--- GIVEN INFORMATION Enclosed Below ---

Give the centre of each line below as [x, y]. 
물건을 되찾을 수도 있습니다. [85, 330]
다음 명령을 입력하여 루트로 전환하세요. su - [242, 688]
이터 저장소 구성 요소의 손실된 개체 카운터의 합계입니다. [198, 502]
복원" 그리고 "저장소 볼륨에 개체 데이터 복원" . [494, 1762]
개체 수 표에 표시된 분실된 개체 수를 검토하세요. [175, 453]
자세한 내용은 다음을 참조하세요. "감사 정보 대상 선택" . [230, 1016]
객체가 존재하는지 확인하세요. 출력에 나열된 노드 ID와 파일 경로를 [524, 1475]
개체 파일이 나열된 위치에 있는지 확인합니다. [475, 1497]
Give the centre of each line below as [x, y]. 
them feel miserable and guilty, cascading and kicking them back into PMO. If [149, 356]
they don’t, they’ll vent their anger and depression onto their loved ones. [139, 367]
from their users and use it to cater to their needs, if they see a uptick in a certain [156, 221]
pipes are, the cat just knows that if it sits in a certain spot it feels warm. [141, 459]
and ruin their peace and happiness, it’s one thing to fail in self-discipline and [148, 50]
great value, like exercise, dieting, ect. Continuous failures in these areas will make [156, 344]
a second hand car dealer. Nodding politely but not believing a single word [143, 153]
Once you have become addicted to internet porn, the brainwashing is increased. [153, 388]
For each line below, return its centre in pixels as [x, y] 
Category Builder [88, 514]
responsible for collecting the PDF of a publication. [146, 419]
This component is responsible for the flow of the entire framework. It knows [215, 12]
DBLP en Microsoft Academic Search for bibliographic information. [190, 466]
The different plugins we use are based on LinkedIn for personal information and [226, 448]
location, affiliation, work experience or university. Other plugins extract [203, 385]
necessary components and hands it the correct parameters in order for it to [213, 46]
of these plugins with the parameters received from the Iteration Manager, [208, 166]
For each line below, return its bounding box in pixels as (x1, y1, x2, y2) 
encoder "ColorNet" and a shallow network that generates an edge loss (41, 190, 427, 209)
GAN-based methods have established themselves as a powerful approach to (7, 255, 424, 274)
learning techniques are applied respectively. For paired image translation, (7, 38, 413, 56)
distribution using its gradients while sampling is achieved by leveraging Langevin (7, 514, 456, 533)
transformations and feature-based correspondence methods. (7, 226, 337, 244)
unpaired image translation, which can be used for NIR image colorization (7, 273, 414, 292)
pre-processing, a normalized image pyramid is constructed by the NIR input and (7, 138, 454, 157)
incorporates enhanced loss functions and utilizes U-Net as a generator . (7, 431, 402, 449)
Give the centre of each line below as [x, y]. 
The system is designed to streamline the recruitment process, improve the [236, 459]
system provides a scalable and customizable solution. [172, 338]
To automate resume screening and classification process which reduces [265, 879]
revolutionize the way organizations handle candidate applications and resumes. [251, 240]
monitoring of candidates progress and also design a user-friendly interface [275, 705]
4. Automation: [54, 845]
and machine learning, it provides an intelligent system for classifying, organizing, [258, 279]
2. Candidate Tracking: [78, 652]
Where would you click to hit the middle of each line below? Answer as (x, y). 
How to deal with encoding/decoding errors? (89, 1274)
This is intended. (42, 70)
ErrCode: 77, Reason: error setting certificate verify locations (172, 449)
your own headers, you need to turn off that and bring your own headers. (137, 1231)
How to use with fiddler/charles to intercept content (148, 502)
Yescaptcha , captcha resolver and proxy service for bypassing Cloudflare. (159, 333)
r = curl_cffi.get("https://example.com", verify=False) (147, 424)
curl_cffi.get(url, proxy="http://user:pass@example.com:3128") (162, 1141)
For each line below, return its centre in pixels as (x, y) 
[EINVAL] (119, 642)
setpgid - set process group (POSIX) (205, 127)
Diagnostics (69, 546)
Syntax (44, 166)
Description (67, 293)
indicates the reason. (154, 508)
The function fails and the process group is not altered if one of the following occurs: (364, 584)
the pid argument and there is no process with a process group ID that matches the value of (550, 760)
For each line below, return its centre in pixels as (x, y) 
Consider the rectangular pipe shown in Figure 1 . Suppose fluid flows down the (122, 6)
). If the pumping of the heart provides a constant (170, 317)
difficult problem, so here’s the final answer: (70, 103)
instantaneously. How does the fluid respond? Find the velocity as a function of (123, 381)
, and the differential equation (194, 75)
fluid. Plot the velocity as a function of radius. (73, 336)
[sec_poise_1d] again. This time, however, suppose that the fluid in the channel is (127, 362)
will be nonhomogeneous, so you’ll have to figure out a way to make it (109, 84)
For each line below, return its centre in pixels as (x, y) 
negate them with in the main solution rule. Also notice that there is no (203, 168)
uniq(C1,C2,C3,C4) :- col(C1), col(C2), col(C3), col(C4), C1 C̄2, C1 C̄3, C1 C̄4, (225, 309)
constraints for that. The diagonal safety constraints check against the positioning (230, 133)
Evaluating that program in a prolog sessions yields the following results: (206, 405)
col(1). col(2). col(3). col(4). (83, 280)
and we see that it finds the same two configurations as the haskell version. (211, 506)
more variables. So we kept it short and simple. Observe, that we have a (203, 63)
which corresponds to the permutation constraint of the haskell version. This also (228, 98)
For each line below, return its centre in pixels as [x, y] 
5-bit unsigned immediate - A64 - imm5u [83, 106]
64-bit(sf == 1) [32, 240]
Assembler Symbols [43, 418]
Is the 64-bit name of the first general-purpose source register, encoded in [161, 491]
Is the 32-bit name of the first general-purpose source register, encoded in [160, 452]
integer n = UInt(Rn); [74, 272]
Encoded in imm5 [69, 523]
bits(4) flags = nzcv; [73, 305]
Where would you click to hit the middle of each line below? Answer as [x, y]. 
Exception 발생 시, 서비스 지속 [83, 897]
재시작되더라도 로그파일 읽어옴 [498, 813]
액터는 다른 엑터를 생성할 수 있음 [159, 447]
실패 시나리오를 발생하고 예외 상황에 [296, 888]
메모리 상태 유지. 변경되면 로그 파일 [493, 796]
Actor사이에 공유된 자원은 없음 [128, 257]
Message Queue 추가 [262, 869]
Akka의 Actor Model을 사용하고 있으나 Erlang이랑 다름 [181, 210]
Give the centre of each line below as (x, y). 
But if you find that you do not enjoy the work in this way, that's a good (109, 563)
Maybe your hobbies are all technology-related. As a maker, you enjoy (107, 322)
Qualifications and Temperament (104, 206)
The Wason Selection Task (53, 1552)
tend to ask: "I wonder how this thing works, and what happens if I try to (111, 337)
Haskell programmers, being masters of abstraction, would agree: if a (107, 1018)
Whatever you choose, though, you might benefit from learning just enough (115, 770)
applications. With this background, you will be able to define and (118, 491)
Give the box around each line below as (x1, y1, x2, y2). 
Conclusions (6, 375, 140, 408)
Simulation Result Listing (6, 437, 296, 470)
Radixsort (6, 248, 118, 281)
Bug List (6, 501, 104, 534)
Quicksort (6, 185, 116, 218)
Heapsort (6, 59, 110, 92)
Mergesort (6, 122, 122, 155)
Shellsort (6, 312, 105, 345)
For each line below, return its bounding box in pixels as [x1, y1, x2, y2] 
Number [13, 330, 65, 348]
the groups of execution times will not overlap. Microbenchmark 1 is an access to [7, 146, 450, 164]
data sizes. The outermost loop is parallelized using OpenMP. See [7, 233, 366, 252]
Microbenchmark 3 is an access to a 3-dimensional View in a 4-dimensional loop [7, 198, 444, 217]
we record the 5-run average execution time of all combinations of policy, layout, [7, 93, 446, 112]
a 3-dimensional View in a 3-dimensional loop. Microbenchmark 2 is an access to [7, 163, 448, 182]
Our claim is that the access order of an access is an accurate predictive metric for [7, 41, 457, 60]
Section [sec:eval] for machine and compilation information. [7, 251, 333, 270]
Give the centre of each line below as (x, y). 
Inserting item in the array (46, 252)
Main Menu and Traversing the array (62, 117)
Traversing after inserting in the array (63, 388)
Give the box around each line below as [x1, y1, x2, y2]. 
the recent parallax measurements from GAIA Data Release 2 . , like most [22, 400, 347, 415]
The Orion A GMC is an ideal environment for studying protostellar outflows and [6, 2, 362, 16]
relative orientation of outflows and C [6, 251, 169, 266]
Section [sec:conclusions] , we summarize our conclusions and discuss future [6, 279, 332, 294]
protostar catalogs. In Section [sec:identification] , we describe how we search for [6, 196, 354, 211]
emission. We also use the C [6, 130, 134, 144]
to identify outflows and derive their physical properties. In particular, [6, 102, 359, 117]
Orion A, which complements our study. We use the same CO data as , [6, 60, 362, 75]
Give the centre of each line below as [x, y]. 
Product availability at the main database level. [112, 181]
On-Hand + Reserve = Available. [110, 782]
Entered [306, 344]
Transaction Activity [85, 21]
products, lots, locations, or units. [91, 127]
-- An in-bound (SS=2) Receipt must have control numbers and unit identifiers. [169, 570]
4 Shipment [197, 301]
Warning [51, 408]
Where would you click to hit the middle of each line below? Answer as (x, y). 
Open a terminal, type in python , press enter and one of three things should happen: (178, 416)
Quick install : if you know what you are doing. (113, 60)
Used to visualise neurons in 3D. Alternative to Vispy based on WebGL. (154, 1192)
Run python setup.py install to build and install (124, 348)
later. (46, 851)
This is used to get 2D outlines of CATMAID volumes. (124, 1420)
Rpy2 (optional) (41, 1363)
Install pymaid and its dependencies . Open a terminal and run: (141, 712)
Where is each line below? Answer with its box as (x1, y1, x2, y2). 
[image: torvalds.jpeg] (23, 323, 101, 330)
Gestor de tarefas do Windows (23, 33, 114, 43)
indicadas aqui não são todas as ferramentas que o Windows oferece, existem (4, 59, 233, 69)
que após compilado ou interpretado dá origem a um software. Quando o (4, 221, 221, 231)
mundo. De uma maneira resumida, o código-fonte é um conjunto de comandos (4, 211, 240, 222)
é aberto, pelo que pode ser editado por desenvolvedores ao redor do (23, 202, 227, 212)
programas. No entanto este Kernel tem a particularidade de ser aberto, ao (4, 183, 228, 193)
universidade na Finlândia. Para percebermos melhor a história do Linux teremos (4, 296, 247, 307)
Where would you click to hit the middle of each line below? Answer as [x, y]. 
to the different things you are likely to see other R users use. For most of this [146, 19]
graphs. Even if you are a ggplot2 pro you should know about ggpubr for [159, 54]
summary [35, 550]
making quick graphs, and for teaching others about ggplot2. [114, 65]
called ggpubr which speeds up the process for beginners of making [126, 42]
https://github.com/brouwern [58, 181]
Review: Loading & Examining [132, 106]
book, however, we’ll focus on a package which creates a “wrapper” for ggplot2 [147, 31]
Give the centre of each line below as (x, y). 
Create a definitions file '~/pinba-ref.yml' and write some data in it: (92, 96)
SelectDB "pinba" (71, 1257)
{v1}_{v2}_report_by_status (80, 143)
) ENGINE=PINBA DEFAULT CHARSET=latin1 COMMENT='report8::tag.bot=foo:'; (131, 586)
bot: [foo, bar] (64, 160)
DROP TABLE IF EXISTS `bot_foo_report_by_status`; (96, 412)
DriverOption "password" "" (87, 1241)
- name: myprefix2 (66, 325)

--- End of Enclosed GIVEN INFORMATION ---

Reproduce only the lines from the top of the material through the one bearing "개체 파일이 나열된 위치에 있는지 확인합니다. [475, 1497]", each exactly as it stands.

Give the centre of each line below as [x, y]. 
물건을 되찾을 수도 있습니다. [85, 330]
다음 명령을 입력하여 루트로 전환하세요. su - [242, 688]
이터 저장소 구성 요소의 손실된 개체 카운터의 합계입니다. [198, 502]
복원" 그리고 "저장소 볼륨에 개체 데이터 복원" . [494, 1762]
개체 수 표에 표시된 분실된 개체 수를 검토하세요. [175, 453]
자세한 내용은 다음을 참조하세요. "감사 정보 대상 선택" . [230, 1016]
객체가 존재하는지 확인하세요. 출력에 나열된 노드 ID와 파일 경로를 [524, 1475]
개체 파일이 나열된 위치에 있는지 확인합니다. [475, 1497]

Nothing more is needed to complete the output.